免疫原として、リンカーGMBSによりキャリアタンパク質KLHに結合されたリンカーペプチド-免疫原Iを用いた。2頭のヤギに、リンカーペプチド-免疫原Iの皮下注射により、それぞれ最初はフロイントアジュバントに溶解した300μgのリンカーペプチド-免疫原Iを用いて免疫付与し、最終的には2週間周期で4回、不完全フロイントアジュバント中100μgのリンカーペプチド-免疫原Iを用いて免疫付与した。49、63、77及び84日後に抗血清を採取した。84日目の最後の採血から回収した血清を用いて、アフィニティクロマトグラフィーを行った。
免疫原として、リンカーSMCCによりキャリアタンパク質オボアルブミンに結合されたリンカーペプチド-免疫原IIを用いた。2羽のウサギに、リンカーペプチド-免疫原IIの腹腔内注射により、それぞれ最初はフロイントアジュバント中300μgのリンカーペプチド免疫原IIを用いて免疫付与し、最終的には2週間周期で5回、Montanide ISA 206中150μgのリンカーペプチド免疫原IIを用いて免疫付与した。60又は110日目の採血からそれぞれ回収した血清を用いて、アフィニティクロマトグラフィーを行った。
1.マトリックスの作製:
2段階アフィニティクロマトグラフィーのために、異なるペプチドを含有している2つの異なるultra linkヨードアセチルマトリックスを作製した。

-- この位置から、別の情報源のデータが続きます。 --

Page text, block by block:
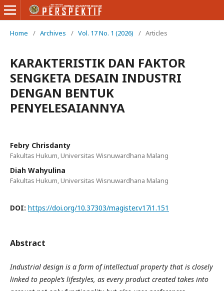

カップリングバッファー:50 mM Tris、5 mM EDTA-Na、pH 8.5。使用するUltraLink(登録商標)ヨードアシルゲルの20倍量に相当する容量のバッファーを調製する。
L-システインHCl;洗浄液:1 mM塩化ナトリウム(NaCl)。
上部と下部の両方に蓋をしうる空の重力流カラム又はスピンカラム。
ペプチドをカップリングバッファーに溶解する。
1. 重力流カラムの下部に蓋をして、目的とする量のUltraLink(登録商標)ヨードアシルゲルスラリーを加え、ゲルを15分間かけて安定させる。
2. 充填したカラムから液を流出させ、ゲルベッドの5倍容量のカップリングバッファーを用いて、バッファーをゲルベッドの上部に添加し、カラムを通して流出させることによって、UltraLink(登録商標)ヨードアシルゲルを洗浄/平衡化する。ゲルベッドを干上がらせてはならない。
3. 下部の蓋をして、用意したスルフヒドリル含有サンプルを添加する。1 mlのUltraLink(登録商標)ヨードアシルゲルあたり、約1 mlのサンプル溶液が使用できる。
4. 上部の蓋をして、カラムを室温で15分間混合する。
5. カラムを直立させ、室温で30分間混合せずにインキュベートする。
6. 続いて上部と下部のカラムの蓋を取り、液を流出させる。
7. ゲルベッドの3倍容量のカップリングバッファーを用いて、カラムを洗浄する。
1. カラムの下部に蓋をする。
2. カップリングバッファー中50 mM L-システイン HClの溶液を調製し、ゲル1 mlごとに1 mlのこの溶液をカラムに加える。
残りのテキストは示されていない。